Accuracy of Modeling Multiphase Flow in Oil/Gas Upstream Facilities
EnSys Yocum has often been asked what type of accuracy can be achieved in simulating multiphase flow through oil wells, gas-oil separators, and surface flowlines. This blog entry discusses the accuracy of the EnSys Yocum simulators WELLSIM, GOSPSIM, and PRODSIM and the various forms of error encountered in modeling upstream facilities.
When working in the Middle East, in conditions with engineered production flow tests and close monitoring by engineers, we consistently achieved 3-10 percent accuracy over a range of well/flowlines and crude types.
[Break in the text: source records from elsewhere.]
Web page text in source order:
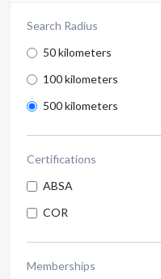
Search Radius
50 kilometers
100 kilometers
500 kilometers
Certifications
ABSA
COR
Memberships
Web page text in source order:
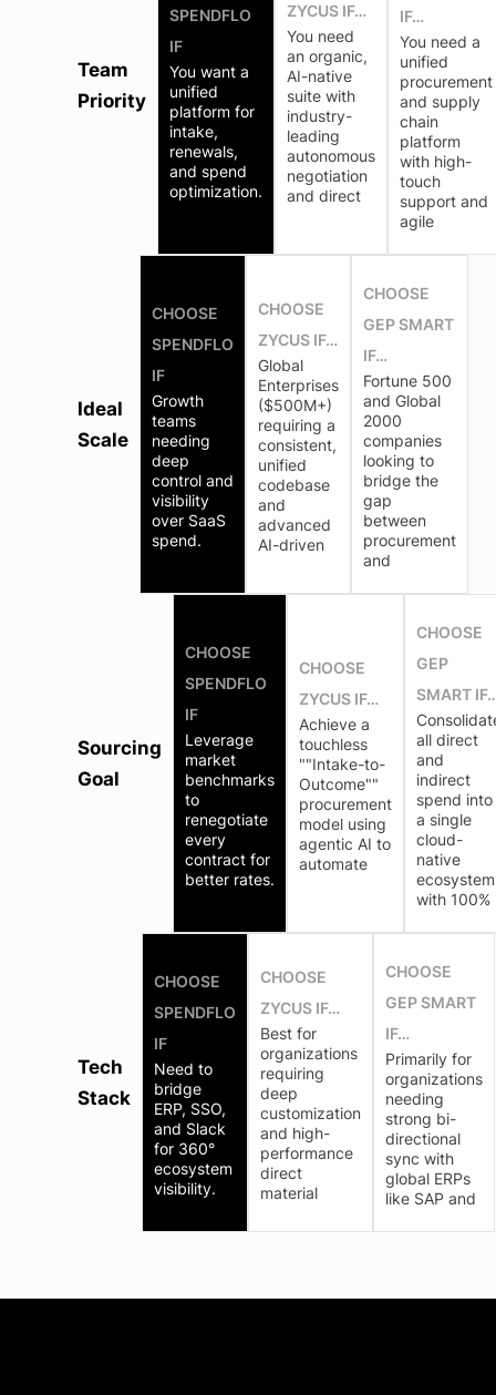
Team
Priority
SPENDFLO
IF
You want a
unified
platform for
intake,
renewals,
and spend
optimization.
ZYCUS IF…
You need
an organic,
AI-native
suite with
industry-
leading
autonomous
negotiation
and direct
IF…
You need a
unified
procurement
and supply
chain
platform
with high-
touch
support and
agile
Ideal
Scale
CHOOSE
SPENDFLO
IF
Growth
teams
needing
deep
control and
visibility
over SaaS
spend.
CHOOSE
ZYCUS IF…
Global
Enterprises
($500M+)
requiring a
consistent,
unified
codebase
and
advanced
AI-driven
CHOOSE
GEP SMART
IF…
Fortune 500
and Global
2000
companies
looking to
bridge the
gap
between
procurement
and
Sourcing
Goal
CHOOSE
SPENDFLO
IF
Leverage
market
benchmarks
to
renegotiate
every
contract for
better rates.
CHOOSE
ZYCUS IF…
Achieve a
touchless
""Intake-to-
Outcome""
procurement
model using
agentic AI to
automate
CHOOSE
GEP
SMART
all direct
and
indirect
spend into
a single
cloud-
native
ecosystem
with 100%
Tech
Stack
CHOOSE
SPENDFLO
IF
Need to
bridge
ERP, SSO,
and Slack
for 360°
ecosystem
visibility.
CHOOSE
ZYCUS IF…
Best for
organizations
requiring
deep
customization
and high-
performance
direct
material
CHOOSE
GEP SMART
IF…
Primarily for
organizations
needing
strong bi-
directional
sync with
global ERPs
like SAP and
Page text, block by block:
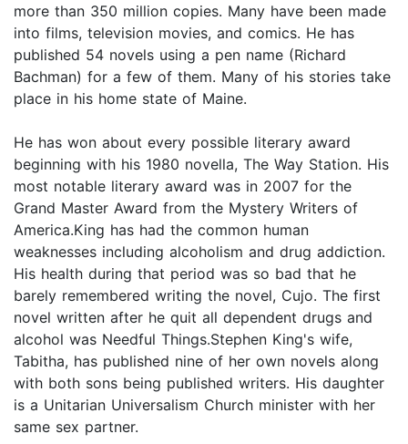
more than 350 million copies. Many have been made
into films, television movies, and comics. He has
published 54 novels using a pen name (Richard
Bachman) for a few of them. Many of his stories take
place in his home state of Maine.
He has won about every possible literary award
beginning with his 1980 novella, The Way Station. His
most notable literary award was in 2007 for the
Grand Master Award from the Mystery Writers of
America.King has had the common human
weaknesses including alcoholism and drug addiction.
His health during that period was so bad that he
barely remembered writing the novel, Cujo. The first
novel written after he quit all dependent drugs and
alcohol was Needful Things.Stephen King's wife,
Tabitha, has published nine of her own novels along
with both sons being published writers. His daughter
is a Unitarian Universalism Church minister with her
same sex partner.
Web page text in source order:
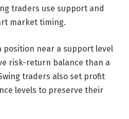
traders use support and
market timing.
position near a support level
risk-return balance than a
traders also set profit
levels to preserve their
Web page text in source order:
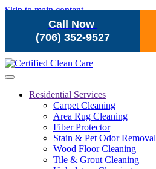
Call Now
(706) 352-9527
Skip to main content
Residential Services
Carpet Cleaning
Area Rug Cleaning
Fiber Protector
Stain & Pet Odor Removal
Wood Floor Cleaning
Tile & Grout Cleaning
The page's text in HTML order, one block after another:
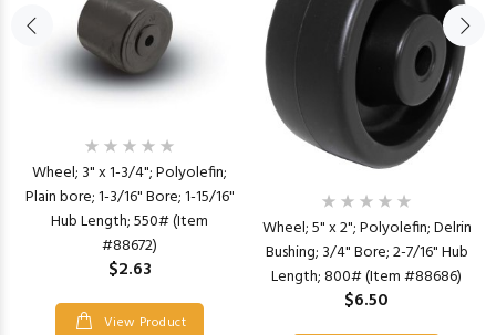
Wheel; 3" x 1-3/4"; Polyolefin;
Plain bore; 1-3/16" Bore; 1-15/16"
Hub Length; 550# (Item
#88672)
$2.63
View Product
Wheel; 5" x 2"; Polyolefin; Delrin
Bushing; 3/4" Bore; 2-7/16" Hub
Length; 800# (Item #88686)
$6.50
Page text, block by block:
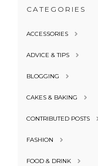
CATEGORIES
ACCESSORIES
ADVICE & TIPS
BLOGGING
CAKES & BAKING
CONTRIBUTED POSTS
FASHION
FOOD & DRINK
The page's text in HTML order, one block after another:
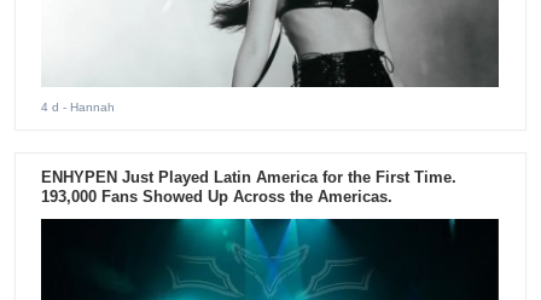
4 d - Hannah
ENHYPEN Just Played Latin America for the First Time.
193,000 Fans Showed Up Across the Americas.
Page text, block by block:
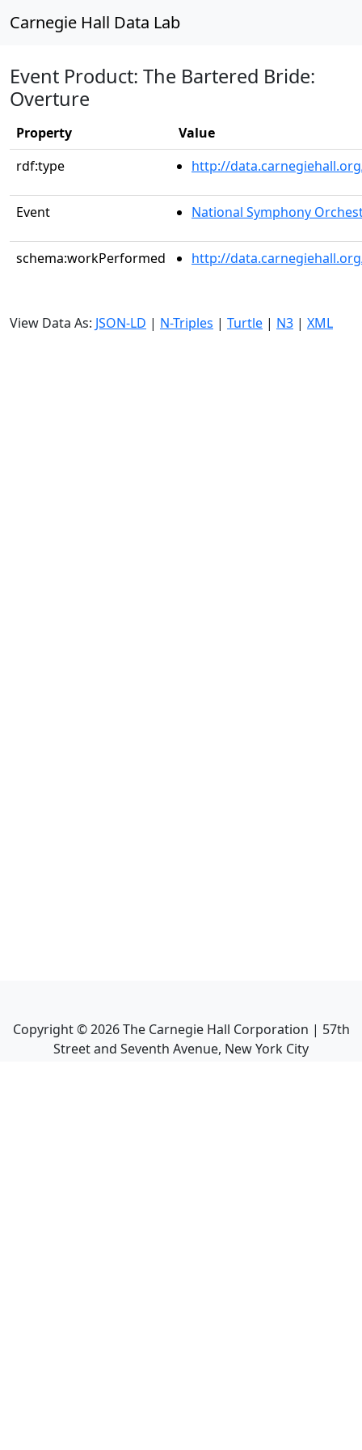
Carnegie Hall Data Lab
Event Product: The Bartered Bride:
Overture
Property
Value
rdf:type
http://
Event National Symphony
schema:workPerformed http://
View Data As: JSON-LD | N-Triples | Turtle | N3 | XML
Copyright ©2026The Carnegie Hall Corporation | 57th
Street and Seventh Avenue, New York City
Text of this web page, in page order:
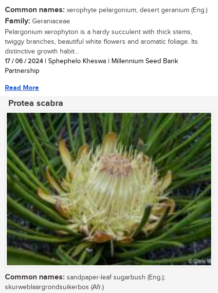
Common names: xerophyte pelargonium, desert geranium (Eng.)
Family: Geraniaceae
Pelargonium xerophyton is a hardy succulent with thick stems,
twiggy branches, beautiful white flowers and aromatic foliage. Its
distinctive growth habit...
17 / 06 / 2024| Sphephelo Kheswa | Millennium Seed Bank
Partnership
Read More
Protea scabra
Common names: sandpaper-leaf sugarbush (Eng.);
skurweblaargrondsuikerbos (Afr.)
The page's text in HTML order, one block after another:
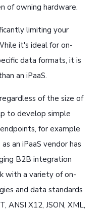
of owning hardware.
limiting your
it's ideal for on-
data formats, it is
an iPaaS.
of the size of
to develop simple
for example
an iPaaS vendor has
B2B integration
with a variety of on-
and data standards
ANSI X12, JSON, XML,
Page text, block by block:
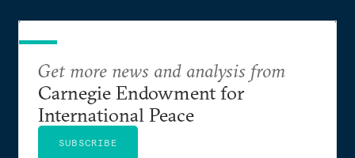
Get more news and analysis from
Carnegie Endowment for
International Peace
SUBSCRIBE
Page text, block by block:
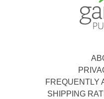
FREQUENTLY
SHIPPING
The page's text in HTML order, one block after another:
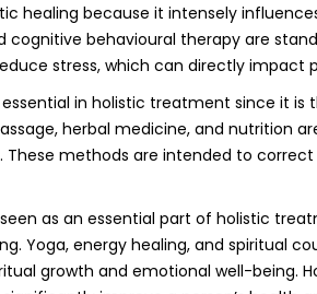
healing because it intensely
cognitive behavioural therapy are
stress, which can directly impact
essential in holistic treatment since it
herbal medicine, and nutrition
These methods are intended to
as an essential part of holistic
Yoga, energy healing, and spiritual
growth and emotional well-being.
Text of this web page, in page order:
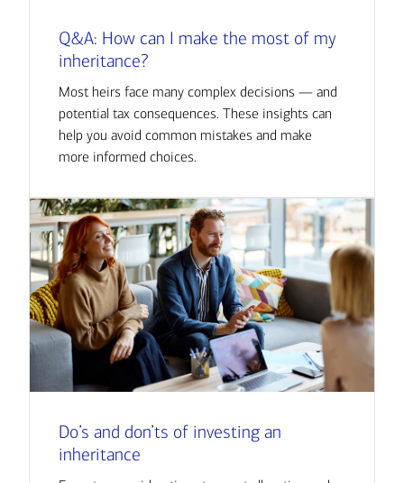
Q&A: How can I make the most of my
inheritance?
Most heirs face many complex decisions — and
potential tax consequences. These insights can
help you avoid common mistakes and make
more informed choices.
Do’s and don’ts of investing an
inheritance
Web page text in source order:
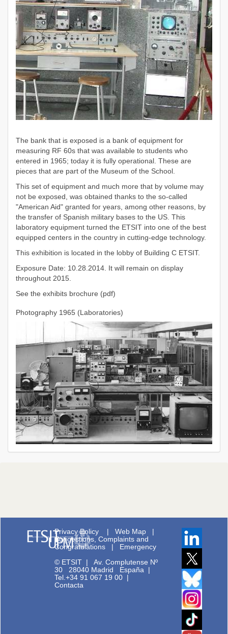
The bank that is exposed is a bank of equipment for
measuring RF 60s that was available to students who
entered in 1965; today it is fully operational. These are
pieces that are part of the Museum of the School.
This set of equipment and much more that by volume may
not be exposed, was obtained thanks to the so-called
"American Aid" granted for years, among other reasons, by
the transfer of Spanish military bases to the US. This
laboratory equipment turned the ETSIT into one of the best
equipped centers in the country in cutting-edge technology.
This exhibition is located in the lobby of Building C ETSIT.
Exposure Date: 10.28.2014. It will remain on display
throughout 2015.
See the exhibits brochure (pdf)
Photography 1965 (Laboratories)
Privacy Policy |Web Map |
Suggestions, Complaints and
Congratulations | Emergency
© ETSIT |Av. Complutense Nº
30 28040 Madrid España |
Tel.+34 91 067 19 00 |
Contacta
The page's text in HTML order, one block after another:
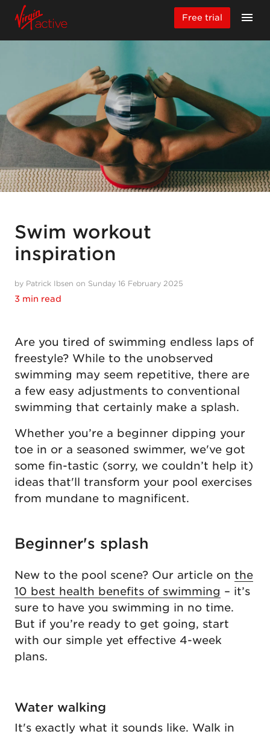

Wells were modeled with higher accuracy (3-5 percent) whereas the flowlines tended to have higher levels of uncertainty (5-10 percent range). The flow regime has an effect on the level of uncertainty with homogenous flow tending to represent the higher accuracy simulations, stratified flow for the middle accuracies, and slug flow representing the most uncertainty. To simulate these systems in the Middle East and obtain these accuracies, we were using Core Laboratory Assays of Equilibrium Flash and Differential Expansion which provided information at standard/alternate conditions and above/below the bubble point). We also possessed information on gas-oil ratio, mixture density, liquid density, gas density, and liquid viscosity. The facilities simulated comprised dozens of wells and miles of surface flowlines over mountainous terrain. The underlying laboratory studies of the reservoir fluid properties were accurate to 3-6 percent. We also had highly reliable downhole information (static reservoir pressure/temperature) via Schlumberger wireline tool. Two thirds of the oil well pressure drop is across the reservoir pay and therefore accurate downhole tests were key to modeling with high accuracy. Additionally, we received accurate surface pressure/temperature information from gauges.
The “short-cut PVT approach” built into the EnSys Yocum simulators enable a user to select an assay already in the EnSys Yocum database and then adjust for (primarily) GOR. This implies a higher level of uncertainty albeit with a quicker/more convenient approach covering a wide range of crude types where the client has not supplied a field-specific assay. Beyond the PVT, we see uncertainties in the aforementioned pressure/temperature readings (both downhole and wellhead/surface) and also representation of (configuration data for) the underlying system being modeled. Since many operating companies today possess databases describing well configurations and, if this system is ultimately configured to draw from the database, the error in respect to configuration data should be minimal. After simulating various wells, surface flowlines, and gas-oil separators using our “short-cut approach” with regard to PVT selection and minimum configuration data input, we expect uncertainties between 5-20%. (This has been the case with several simulations undertaken recently in the Middle East).
Two other types of uncertainties are rapid flow pulsations and transmission signals. We have encountered ‘pulsation’ flowing phenomena in a couple of instances before and this obviously adds significantly to the uncertainty (the model is based on steady state flow multiphase flow). In assessing transmission signal, it is difficult to determine the upper limit of uncertainty. Ultimately, garbage in will produce garbage out just like with any simulator.